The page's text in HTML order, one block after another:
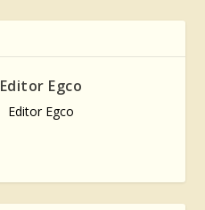
Editor Egco
Editor Egco
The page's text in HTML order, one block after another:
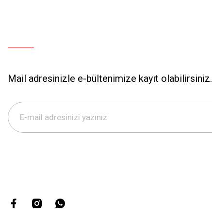
Mail adresinizle e-bültenimize kayıt olabilirsiniz.
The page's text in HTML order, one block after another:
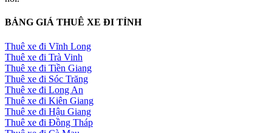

BRIEF — Could you restate every entry above word for word, leaving out the pictures?

ANSWER —
The page's text in HTML order, one block after another:
Editor Egco
Editor Egco
The page's text in HTML order, one block after another:
Mail adresinizle e-bültenimize kayıt olabilirsiniz.
The page's text in HTML order, one block after another:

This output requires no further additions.